Activity » Which lines in the entries below contain the string "tray"? Show each of them in full.
*** Opening Exercise inputs ***
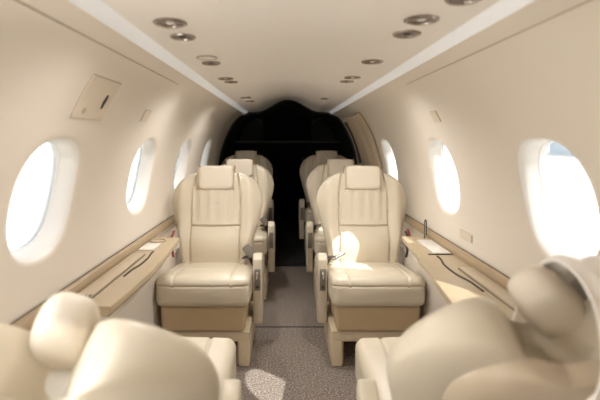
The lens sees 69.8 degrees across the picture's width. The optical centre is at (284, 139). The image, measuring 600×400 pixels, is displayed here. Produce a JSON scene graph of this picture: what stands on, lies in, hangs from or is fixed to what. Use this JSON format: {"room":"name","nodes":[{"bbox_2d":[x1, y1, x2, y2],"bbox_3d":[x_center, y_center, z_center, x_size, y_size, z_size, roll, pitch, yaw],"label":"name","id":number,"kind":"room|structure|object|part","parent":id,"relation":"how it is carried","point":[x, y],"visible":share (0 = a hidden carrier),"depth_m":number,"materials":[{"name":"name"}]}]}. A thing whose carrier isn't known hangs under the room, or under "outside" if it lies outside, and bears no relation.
{"room":"aircraft cabin","nodes":[
{"label":"aircraft cabin","id":0,"kind":"room"},
{"bbox_2d":[0,0,243,331],"bbox_3d":[-0.575,0.447,2.660,0.292,1.446,3.880,0,0,0],"label":"wall","id":1,"kind":"structure","parent":0,"point":[46,65],"depth_m":1.38,"materials":[{"name":"beige plastic"}]},
{"bbox_2d":[6,138,78,262],"bbox_3d":[-0.721,0.172,1.260,0.139,0.355,0.334,0,0,0],"label":"window","id":2,"kind":"structure","parent":1,"relation":"in","point":[42,194],"depth_m":1.33,"materials":[{"name":"white glass"}]},
{"bbox_3d":[-0.748,0.160,1.260,0.067,0.320,0.284,0,0,0],"label":"pane","id":3,"kind":"part","parent":2,"relation":"part of","materials":[{"name":"glass"}]},
{"bbox_2d":[70,74,121,120],"bbox_3d":[-0.586,-0.128,1.345,0.073,0.127,0.210,0,0,0],"label":"panel","id":4,"kind":"object","parent":1,"relation":"attached to","point":[97,95],"visible":1,"depth_m":1.33,"materials":[{"name":"beige plastic"}]},
{"bbox_2d":[15,0,177,84],"bbox_3d":[-0.486,-0.253,1.335,0.004,0.004,1.230,0,0,0],"label":"trim","id":5,"kind":"structure","parent":1,"relation":"attached to","point":[18,1],"depth_m":1.02,"materials":[{"name":"beige plastic"}]},
{"bbox_2d":[126,139,155,212],"bbox_3d":[-0.721,0.172,2.090,0.139,0.355,0.334,0,0,0],"label":"window","id":6,"kind":"structure","parent":1,"relation":"in","point":[141,168],"depth_m":2.21,"materials":[{"name":"white"}]},
{"bbox_3d":[-0.748,0.160,2.090,0.067,0.320,0.284,0,0,0],"label":"pane","id":7,"kind":"part","parent":6,"relation":"part of","materials":[{"name":"glass"}]},
{"bbox_2d":[140,110,151,121],"bbox_3d":[-0.602,-0.105,1.860,0.029,0.050,0.080,0,0,0],"label":"panel","id":8,"kind":"object","parent":1,"relation":"attached to","point":[146,114],"visible":1,"depth_m":1.85,"materials":[{"name":"beige plastic"}]},
{"bbox_2d":[174,139,190,188],"bbox_3d":[-0.721,0.172,2.910,0.139,0.355,0.334,0,0,0],"label":"window","id":9,"kind":"structure","parent":1,"relation":"in","point":[181,163],"depth_m":3.05,"materials":[{"name":"white"}]},
{"bbox_3d":[-0.748,0.160,2.910,0.067,0.320,0.284,0,0,0],"label":"pane","id":10,"kind":"part","parent":9,"relation":"part of","materials":[{"name":"glass"}]},
{"bbox_2d":[200,139,210,165],"bbox_3d":[-0.721,0.172,3.740,0.139,0.355,0.334,0,0,0],"label":"window","id":11,"kind":"structure","parent":1,"relation":"in","point":[205,154],"depth_m":3.88,"materials":[{"name":"white plastic"}]},
{"bbox_2d":[219,100,356,165],"bbox_3d":[0.033,0.375,4.609,1.491,1.602,0.042,0,0,0],"label":"trim","id":12,"kind":"structure","parent":1,"relation":"attached to","point":[284,100],"depth_m":4.61,"materials":[{"name":"grey"}]},
{"bbox_2d":[233,116,341,156],"bbox_3d":[0.033,0.371,6.020,1.605,1.686,0.040,0,0,0],"label":"wall","id":13,"kind":"structure","parent":0,"point":[259,147],"depth_m":6.00,"materials":[{"name":"black"}]},
{"bbox_2d":[239,117,262,139],"bbox_3d":[-0.469,-0.164,5.974,0.334,0.329,0.043,0,0,0],"label":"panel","id":14,"kind":"structure","parent":13,"relation":"attached to","point":[253,130],"depth_m":5.97,"materials":[{"name":"black"}]},
{"bbox_2d":[264,107,307,220],"bbox_3d":[0.013,0.330,5.970,0.620,1.660,0.050,0,0,0],"label":"door","id":15,"kind":"structure","parent":13,"relation":"in","point":[286,123],"depth_m":5.96,"materials":[{"name":"black"}]},
{"bbox_2d":[235,141,339,142],"bbox_3d":[0.033,0.025,5.940,1.440,0.035,0.030,0,0,0],"label":"trim","id":16,"kind":"structure","parent":13,"relation":"attached to","point":[235,141],"depth_m":5.92,"materials":[{"name":"grey"}]},
{"bbox_2d":[311,116,334,139],"bbox_3d":[0.535,-0.164,5.974,0.334,0.329,0.043,0,0,0],"label":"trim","id":17,"kind":"structure","parent":13,"relation":"attached to","point":[320,130],"depth_m":5.97,"materials":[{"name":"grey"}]},
{"bbox_2d":[218,100,357,165],"bbox_3d":[0.033,0.353,5.300,1.556,1.630,1.400,0,0,0],"label":"lining","id":18,"kind":"object","parent":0,"point":[345,144],"visible":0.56,"depth_m":5.29,"materials":[{"name":"black"}]},
{"bbox_2d":[267,221,314,265],"bbox_3d":[0.033,1.149,5.040,1.280,0.050,2.120,0,0,0],"label":"floor","id":19,"kind":"structure","parent":0,"point":[289,249],"depth_m":4.58,"materials":[{"name":"grey"}]},
{"bbox_2d":[221,151,273,258],"bbox_3d":[-0.401,0.617,4.310,0.572,1.015,0.627,0,0,0],"label":"passenger seat","id":20,"kind":"object","parent":19,"relation":"on","point":[258,159],"visible":0.08,"depth_m":4.45,"materials":[{"name":"beige leather"}]},
{"bbox_3d":[-0.407,0.437,4.494,0.560,0.559,0.205,0,0,0],"label":"backrest","id":21,"kind":"part","parent":20,"relation":"part of","materials":[{"name":"beige leather"}]},
{"bbox_3d":[-0.141,0.724,4.224,0.034,0.126,0.035,0,0,0],"label":"control panel","id":22,"kind":"part","parent":20,"relation":"part of","materials":[{"name":"grey plastic"}]},
{"bbox_3d":[-0.141,0.785,4.365,0.051,0.400,0.309,0,0,0],"label":"armrest","id":23,"kind":"part","parent":20,"relation":"part of","materials":[{"name":"beige leather"}]},
{"bbox_2d":[298,151,345,249],"bbox_3d":[0.427,0.617,4.310,0.572,1.015,0.627,0,0,0],"label":"passenger seat","id":24,"kind":"object","parent":19,"relation":"on","point":[305,213],"visible":0.25,"depth_m":4.45,"materials":[{"name":"beige leather"}]},
{"bbox_3d":[0.167,0.785,4.365,0.051,0.400,0.309,0,0,0],"label":"armrest","id":25,"kind":"part","parent":24,"relation":"part of","materials":[{"name":"beige leather"}]},
{"bbox_3d":[0.167,0.724,4.224,0.034,0.126,0.035,0,0,0],"label":"control panel","id":26,"kind":"part","parent":24,"relation":"part of","materials":[{"name":"grey plastic"}]},
{"bbox_2d":[304,207,314,224],"bbox_3d":[0.433,0.746,4.238,0.476,0.208,0.484,0,0,0],"label":"seat cushion","id":27,"kind":"object","parent":24,"relation":"on","point":[308,215],"depth_m":4.02,"materials":[{"name":"beige leather"}]},
{"bbox_3d":[0.433,0.437,4.494,0.560,0.559,0.205,0,0,0],"label":"backrest","id":28,"kind":"part","parent":24,"relation":"part of","materials":[{"name":"beige leather"}]},
{"bbox_2d":[234,266,357,399],"bbox_3d":[0.033,1.190,1.925,1.330,0.040,5.350,0,0,0],"label":"floor","id":29,"kind":"structure","parent":0,"point":[287,363],"depth_m":2.35,"materials":[{"name":"carpet"}]},
{"bbox_2d":[9,215,181,330],"bbox_3d":[-0.621,0.823,2.690,0.190,0.695,3.780,0,0,0],"label":"console","id":30,"kind":"object","parent":29,"relation":"on","point":[122,286],"visible":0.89,"depth_m":1.74,"materials":[{"name":"brown wood"}]},
{"bbox_3d":[-0.657,0.512,1.665,0.058,0.010,0.530,0,0,0],"label":"table lid","id":31,"kind":"part","parent":30,"relation":"part of","materials":[{"name":"laminate"}]},
{"bbox_3d":[-0.653,0.918,2.690,0.072,0.503,3.780,0,0,0],"label":"panel","id":32,"kind":"part","parent":30,"relation":"part of","materials":[{"name":"beige wood"}]},
{"bbox_2d":[138,243,160,250],"bbox_3d":[-0.649,0.513,2.065,0.072,0.008,0.130,0,0,0],"label":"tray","id":33,"kind":"object","parent":30,"relation":"on","point":[141,246],"depth_m":2.05,"materials":[{"name":"white"}]},
{"bbox_2d":[0,292,241,399],"bbox_3d":[-0.401,0.720,1.095,0.593,0.900,0.911,0,0,0],"label":"passenger seat","id":34,"kind":"object","parent":29,"relation":"on","point":[67,353],"visible":1,"depth_m":0.72,"materials":[{"name":"leather"}]},
{"bbox_3d":[-0.408,0.549,0.885,0.573,0.496,0.471,0,0,0],"label":"backrest","id":35,"kind":"part","parent":34,"relation":"part of","materials":[{"name":"beige leather"}]},
{"bbox_2d":[183,337,235,399],"bbox_3d":[-0.408,0.792,1.302,0.476,0.208,0.484,0,0,0],"label":"seat cushion","id":36,"kind":"object","parent":34,"relation":"on","point":[221,351],"depth_m":1.43,"materials":[{"name":"beige leather"}]},
{"bbox_3d":[-0.141,0.832,1.090,0.051,0.396,0.139,0,0,0],"label":"armrest","id":37,"kind":"part","parent":34,"relation":"part of","materials":[{"name":"beige leather"}]},
{"bbox_2d":[156,165,263,365],"bbox_3d":[-0.413,0.663,2.460,0.572,1.015,0.627,0,0,0],"label":"passenger seat","id":38,"kind":"object","parent":29,"relation":"on","point":[217,209],"visible":0.99,"depth_m":2.47,"materials":[{"name":"leather"}]},
{"bbox_2d":[156,262,252,305],"bbox_3d":[-0.419,0.792,2.388,0.476,0.208,0.484,0,0,0],"label":"seat cushion","id":39,"kind":"object","parent":38,"relation":"on","point":[187,283],"depth_m":2.16,"materials":[{"name":"beige leather"}]},
{"bbox_3d":[-0.394,1.015,2.430,0.420,0.054,0.420,0,0,0],"label":"seat","id":40,"kind":"part","parent":38,"relation":"part of","materials":[{"name":"leather"}]},
{"bbox_3d":[-0.419,0.483,2.644,0.560,0.559,0.205,0,0,0],"label":"backrest","id":41,"kind":"part","parent":38,"relation":"part of","materials":[{"name":"beige leather"}]},
{"bbox_3d":[-0.211,1.103,2.430,0.055,0.134,0.420,0,0,0],"label":"leg","id":42,"kind":"part","parent":38,"relation":"part of","materials":[{"name":"paint"}]},
{"bbox_3d":[-0.152,0.770,2.374,0.034,0.126,0.035,0,0,0],"label":"control panel","id":43,"kind":"part","parent":38,"relation":"part of","materials":[{"name":"grey plastic"}]},
{"bbox_3d":[-0.152,0.831,2.515,0.051,0.399,0.309,0,0,0],"label":"armrest","id":44,"kind":"part","parent":38,"relation":"part of","materials":[{"name":"beige leather"}]},
{"bbox_2d":[221,159,274,298],"bbox_3d":[-0.366,0.663,3.390,0.572,1.015,0.627,0,0,0],"label":"passenger seat","id":45,"kind":"object","parent":29,"relation":"on","point":[264,240],"visible":0.31,"depth_m":3.50,"materials":[{"name":"beige leather"}]},
{"bbox_3d":[-0.372,0.483,3.574,0.560,0.559,0.205,0,0,0],"label":"backrest","id":46,"kind":"part","parent":45,"relation":"part of","materials":[{"name":"beige leather"}]},
{"bbox_2d":[252,230,267,255],"bbox_3d":[-0.372,0.792,3.318,0.476,0.208,0.484,0,0,0],"label":"seat cushion","id":47,"kind":"object","parent":45,"relation":"on","point":[260,243],"depth_m":3.10,"materials":[{"name":"beige leather"}]},
{"bbox_3d":[-0.347,1.015,3.360,0.420,0.054,0.420,0,0,0],"label":"seat","id":48,"kind":"part","parent":45,"relation":"part of","materials":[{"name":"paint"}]},
{"bbox_3d":[-0.165,1.103,3.360,0.055,0.134,0.420,0,0,0],"label":"leg","id":49,"kind":"part","parent":45,"relation":"part of","materials":[{"name":"paint"}]},
{"bbox_3d":[-0.105,0.770,3.304,0.034,0.126,0.035,0,0,0],"label":"control panel","id":50,"kind":"part","parent":45,"relation":"part of","materials":[{"name":"grey plastic"}]},
{"bbox_3d":[-0.105,0.831,3.445,0.051,0.399,0.309,0,0,0],"label":"armrest","id":51,"kind":"part","parent":45,"relation":"part of","materials":[{"name":"beige leather"}]},
{"bbox_2d":[255,326,323,326],"bbox_3d":[0.073,1.169,2.690,0.600,0.004,0.012,0,0,0],"label":"trim","id":52,"kind":"structure","parent":29,"relation":"attached to","point":[255,326],"depth_m":2.69,"materials":[{"name":"grey metal"}]},
{"bbox_2d":[305,159,359,298],"bbox_3d":[0.452,0.663,3.390,0.572,1.015,0.627,0,0,0],"label":"passenger seat","id":53,"kind":"object","parent":29,"relation":"on","point":[314,236],"visible":0.34,"depth_m":3.51,"materials":[{"name":"beige leather"}]},
{"bbox_3d":[0.192,0.831,3.445,0.051,0.399,0.309,0,0,0],"label":"armrest","id":54,"kind":"part","parent":53,"relation":"part of","materials":[{"name":"beige leather"}]},
{"bbox_3d":[0.192,0.770,3.304,0.034,0.126,0.035,0,0,0],"label":"control panel","id":55,"kind":"part","parent":53,"relation":"part of","materials":[{"name":"grey plastic"}]},
{"bbox_3d":[0.433,1.015,3.360,0.420,0.054,0.420,0,0,0],"label":"seat","id":56,"kind":"part","parent":53,"relation":"part of","materials":[{"name":"leather"}]},
{"bbox_3d":[0.251,1.103,3.360,0.055,0.134,0.420,0,0,0],"label":"leg","id":57,"kind":"part","parent":53,"relation":"part of","materials":[{"name":"paint"}]},
{"bbox_2d":[313,230,327,256],"bbox_3d":[0.458,0.792,3.318,0.476,0.208,0.484,0,0,0],"label":"seat cushion","id":58,"kind":"object","parent":53,"relation":"on","point":[319,243],"depth_m":3.10,"materials":[{"name":"beige leather"}]},
{"bbox_3d":[0.458,0.483,3.574,0.560,0.559,0.205,0,0,0],"label":"backrest","id":59,"kind":"part","parent":53,"relation":"part of","materials":[{"name":"beige leather"}]},
{"bbox_2d":[315,165,424,365],"bbox_3d":[0.469,0.663,2.460,0.572,1.015,0.627,0,0,0],"label":"passenger seat","id":60,"kind":"object","parent":29,"relation":"on","point":[361,209],"visible":0.99,"depth_m":2.46,"materials":[{"name":"leather"}]},
{"bbox_3d":[0.208,0.831,2.515,0.051,0.399,0.309,0,0,0],"label":"armrest","id":61,"kind":"part","parent":60,"relation":"part of","materials":[{"name":"beige leather"}]},
{"bbox_3d":[0.208,0.770,2.374,0.034,0.126,0.035,0,0,0],"label":"control panel","id":62,"kind":"part","parent":60,"relation":"part of","materials":[{"name":"grey plastic"}]},
{"bbox_3d":[0.268,1.103,2.430,0.055,0.134,0.420,0,0,0],"label":"leg","id":63,"kind":"part","parent":60,"relation":"part of","materials":[{"name":"paint"}]},
{"bbox_3d":[0.475,0.483,2.644,0.560,0.559,0.205,0,0,0],"label":"backrest","id":64,"kind":"part","parent":60,"relation":"part of","materials":[{"name":"beige leather"}]},
{"bbox_3d":[0.450,1.015,2.430,0.420,0.054,0.420,0,0,0],"label":"seat","id":65,"kind":"part","parent":60,"relation":"part of","materials":[{"name":"paint"}]},
{"bbox_2d":[327,262,424,305],"bbox_3d":[0.475,0.792,2.388,0.476,0.208,0.484,0,0,0],"label":"seat cushion","id":66,"kind":"object","parent":60,"relation":"on","point":[348,283],"depth_m":2.16,"materials":[{"name":"beige leather"}]},
{"bbox_2d":[397,214,519,322],"bbox_3d":[0.652,0.795,2.015,0.260,0.750,5.130,0,0,0],"label":"console","id":67,"kind":"object","parent":29,"relation":"on","point":[450,273],"visible":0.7,"depth_m":1.77,"materials":[{"name":"brown wood"}]},
{"bbox_3d":[0.719,0.918,2.015,0.072,0.503,5.130,0,0,0],"label":"panel","id":68,"kind":"part","parent":67,"relation":"part of","materials":[{"name":"beige wood"}]},
{"bbox_3d":[0.742,0.468,2.273,0.008,0.095,0.038,0,0,35],"label":"pull handle","id":69,"kind":"part","parent":67,"relation":"part of","materials":[{"name":"grey metal"}]},
{"bbox_2d":[417,240,450,253],"bbox_3d":[0.711,0.513,2.070,0.078,0.008,0.260,0,0,0],"label":"tray","id":70,"kind":"object","parent":67,"relation":"on","point":[430,246],"depth_m":2.04,"materials":[{"name":"white"}]},
{"bbox_3d":[0.769,0.498,2.015,0.026,0.038,5.130,0,0,0],"label":"wall rail","id":71,"kind":"part","parent":67,"relation":"part of","materials":[{"name":"beige wood"}]},
{"bbox_3d":[0.723,0.512,1.485,0.058,0.010,0.470,0,0,0],"label":"table lid","id":72,"kind":"part","parent":67,"relation":"part of","materials":[{"name":"laminate"}]},
{"bbox_2d":[355,265,599,399],"bbox_3d":[0.477,0.705,1.128,0.571,0.924,0.832,0,0,0],"label":"passenger seat","id":73,"kind":"object","parent":29,"relation":"on","point":[468,348],"visible":0.99,"depth_m":0.78,"materials":[{"name":"leather"}]},
{"bbox_3d":[0.216,0.832,1.090,0.051,0.396,0.139,0,0,0],"label":"armrest","id":74,"kind":"part","parent":73,"relation":"part of","materials":[{"name":"beige leather"}]},
{"bbox_2d":[355,337,399,399],"bbox_3d":[0.483,0.792,1.302,0.476,0.208,0.484,0,0,0],"label":"seat cushion","id":75,"kind":"object","parent":73,"relation":"on","point":[371,354],"depth_m":1.40,"materials":[{"name":"beige leather"}]},
{"bbox_3d":[0.483,0.541,0.923,0.560,0.500,0.406,0,0,0],"label":"backrest","id":76,"kind":"part","parent":73,"relation":"part of","materials":[{"name":"beige leather"}]},
{"bbox_3d":[0.483,0.576,0.861,0.369,0.411,0.300,0,0,0],"label":"panel","id":77,"kind":"part","parent":73,"relation":"part of","materials":[{"name":"leather"}]},
{"bbox_2d":[512,255,599,399],"bbox_3d":[0.584,0.353,0.803,0.278,0.288,0.343,0,0,0],"label":"draped cloth","id":78,"kind":"object","parent":73,"relation":"hanging from","point":[583,275],"visible":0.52,"depth_m":0.75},
{"bbox_2d":[101,0,499,111],"bbox_3d":[0.033,-0.364,1.925,0.848,0.135,5.350,0,0,0],"label":"ceiling","id":79,"kind":"structure","parent":0,"point":[300,51],"depth_m":1.29,"materials":[{"name":"beige plastic"}]},
{"bbox_2d":[68,0,246,113],"bbox_3d":[-0.410,-0.287,1.925,0.038,0.022,5.350,0,0,0],"label":"light strip","id":80,"kind":"object","parent":79,"relation":"in","point":[98,9],"visible":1,"depth_m":1.23,"materials":[{"name":"white plastic"}]},
{"bbox_2d":[152,18,186,28],"bbox_3d":[-0.294,-0.317,1.100,0.086,0.044,0.086,0,0,0],"label":"light","id":81,"kind":"object","parent":79,"relation":"attached to","point":[173,23],"visible":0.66,"depth_m":1.10,"materials":[{"name":"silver metal"}]},
{"bbox_2d":[170,33,195,40],"bbox_3d":[-0.297,-0.309,1.250,0.074,0.033,0.074,0,0,0],"label":"ceiling vent","id":82,"kind":"object","parent":79,"relation":"in","point":[179,36],"visible":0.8,"depth_m":1.24,"materials":[{"name":"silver metal"}]},
{"bbox_2d":[196,55,216,60],"bbox_3d":[-0.285,-0.298,1.565,0.076,0.006,0.076,0,0,0],"label":"ceiling vent","id":83,"kind":"object","parent":79,"relation":"in","point":[201,57],"visible":1,"depth_m":1.55,"materials":[{"name":"beige plastic"}]},
{"bbox_2d":[199,57,214,59],"bbox_3d":[-0.285,-0.299,1.565,0.065,0.003,0.065,0,0,0],"label":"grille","id":84,"kind":"object","parent":83,"relation":"attached to","point":[200,58],"depth_m":1.57,"materials":[{"name":"beige plastic"}]},
{"bbox_2d":[201,61,220,65],"bbox_3d":[-0.288,-0.309,1.675,0.074,0.033,0.074,0,0,0],"label":"ceiling vent","id":85,"kind":"object","parent":79,"relation":"in","point":[209,63],"visible":0.73,"depth_m":1.67,"materials":[{"name":"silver metal"}]},
{"bbox_2d":[217,77,233,80],"bbox_3d":[-0.290,-0.317,2.100,0.080,0.044,0.080,0,0,0],"label":"light","id":86,"kind":"object","parent":79,"relation":"attached to","point":[220,78],"visible":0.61,"depth_m":2.08,"materials":[{"name":"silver metal"}]},
{"bbox_2d":[224,81,237,83],"bbox_3d":[-0.279,-0.309,2.220,0.072,0.033,0.072,0,0,0],"label":"ceiling vent","id":87,"kind":"object","parent":79,"relation":"in","point":[229,82],"visible":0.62,"depth_m":2.21,"materials":[{"name":"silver metal"}]},
{"bbox_2d":[340,80,353,82],"bbox_3d":[0.318,-0.311,2.210,0.072,0.033,0.072,0,0,0],"label":"ceiling vent","id":88,"kind":"object","parent":79,"relation":"in","point":[342,81],"visible":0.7,"depth_m":2.20,"materials":[{"name":"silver metal"}]},
{"bbox_2d":[344,76,360,78],"bbox_3d":[0.325,-0.318,2.070,0.080,0.044,0.080,0,0,0],"label":"light","id":89,"kind":"object","parent":79,"relation":"attached to","point":[346,77],"visible":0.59,"depth_m":2.06,"materials":[{"name":"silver metal"}]},
{"bbox_2d":[361,59,383,64],"bbox_3d":[0.335,-0.318,1.650,0.084,0.044,0.084,0,0,0],"label":"light","id":90,"kind":"object","parent":79,"relation":"attached to","point":[370,61],"visible":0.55,"depth_m":1.65,"materials":[{"name":"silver metal"}]},
{"bbox_2d":[392,30,421,38],"bbox_3d":[0.345,-0.309,1.217,0.080,0.033,0.080,0,0,0],"label":"ceiling vent","id":91,"kind":"object","parent":79,"relation":"in","point":[404,34],"visible":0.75,"depth_m":1.21,"materials":[{"name":"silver metal"}]},
{"bbox_2d":[404,14,439,25],"bbox_3d":[0.341,-0.318,1.075,0.086,0.044,0.086,0,0,0],"label":"light","id":92,"kind":"object","parent":79,"relation":"attached to","point":[424,19],"visible":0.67,"depth_m":1.07,"materials":[{"name":"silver metal"}]},
{"bbox_2d":[329,0,534,113],"bbox_3d":[0.476,-0.287,1.925,0.038,0.022,5.350,0,0,0],"label":"light strip","id":93,"kind":"object","parent":79,"relation":"in","point":[501,9],"visible":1,"depth_m":1.23,"materials":[{"name":"white plastic"}]},
{"bbox_2d":[444,0,480,5],"bbox_3d":[0.378,-0.308,0.905,0.080,0.033,0.080,0,0,0],"label":"ceiling vent","id":94,"kind":"object","parent":79,"relation":"in","point":[450,2],"visible":1,"depth_m":0.93,"materials":[{"name":"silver metal"}]},
{"bbox_2d":[332,0,599,277],"bbox_3d":[0.641,0.447,1.925,0.292,1.446,5.350,0,0,0],"label":"wall","id":95,"kind":"structure","parent":0,"point":[543,80],"depth_m":1.43,"materials":[{"name":"beige plastic"}]},
{"bbox_2d":[344,112,381,169],"bbox_3d":[0.658,0.011,3.827,0.224,0.467,0.854,0,0,0],"label":"curtain","id":96,"kind":"object","parent":95,"relation":"hanging from","point":[367,151],"visible":0.94,"depth_m":3.56,"materials":[{"name":"brown fabric"}]},
{"bbox_2d":[382,139,397,179],"bbox_3d":[0.787,0.172,3.120,0.139,0.355,0.334,0,0,0],"label":"window","id":97,"kind":"structure","parent":95,"relation":"in","point":[390,161],"depth_m":3.26,"materials":[{"name":"white"}]},
{"bbox_3d":[0.814,0.160,3.120,0.067,0.320,0.284,0,0,0],"label":"pane","id":98,"kind":"part","parent":97,"relation":"part of","materials":[{"name":"glass"}]},
{"bbox_2d":[429,110,441,121],"bbox_3d":[0.667,-0.105,1.910,0.029,0.050,0.080,0,0,0],"label":"panel","id":99,"kind":"object","parent":95,"relation":"attached to","point":[434,114],"visible":1,"depth_m":1.90,"materials":[{"name":"beige plastic"}]},
{"bbox_2d":[428,139,459,213],"bbox_3d":[0.787,0.172,2.070,0.139,0.355,0.334,0,0,0],"label":"window","id":100,"kind":"structure","parent":95,"relation":"in","point":[445,176],"depth_m":2.18,"materials":[{"name":"white"}]},
{"bbox_3d":[0.814,0.160,2.070,0.067,0.320,0.284,0,0,0],"label":"pane","id":101,"kind":"part","parent":100,"relation":"part of","materials":[{"name":"glass"}]},
{"bbox_2d":[460,229,472,242],"bbox_3d":[0.782,0.415,1.860,0.005,0.035,0.125,0,0,0],"label":"panel","id":102,"kind":"object","parent":95,"relation":"attached to","point":[463,234],"visible":1,"depth_m":1.85,"materials":[{"name":"beige plastic"}]},
{"bbox_2d":[407,0,591,83],"bbox_3d":[0.552,-0.253,0.600,0.004,0.004,2.700,0,0,0],"label":"trim","id":103,"kind":"structure","parent":95,"relation":"attached to","point":[587,1],"depth_m":1.01,"materials":[{"name":"beige plastic"}]},
{"bbox_2d":[518,138,599,259],"bbox_3d":[0.787,0.172,1.220,0.139,0.355,0.334,0,0,0],"label":"window","id":104,"kind":"structure","parent":95,"relation":"in","point":[560,199],"depth_m":1.28,"materials":[{"name":"white glass"}]},
{"bbox_3d":[0.814,0.160,1.220,0.067,0.320,0.284,0,0,0],"label":"pane","id":105,"kind":"part","parent":104,"relation":"part of","materials":[{"name":"glass"}]}
]}
*** Closing Exercise inputs ***
Your solution »
{"bbox_2d":[138,243,160,250],"bbox_3d":[-0.649,0.513,2.065,0.072,0.008,0.130,0,0,0],"label":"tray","id":33,"kind":"object","parent":30,"relation":"on","point":[141,246],"depth_m":2.05,"materials":[{"name":"white"}]},
{"bbox_2d":[417,240,450,253],"bbox_3d":[0.711,0.513,2.070,0.078,0.008,0.260,0,0,0],"label":"tray","id":70,"kind":"object","parent":67,"relation":"on","point":[430,246],"depth_m":2.04,"materials":[{"name":"white"}]},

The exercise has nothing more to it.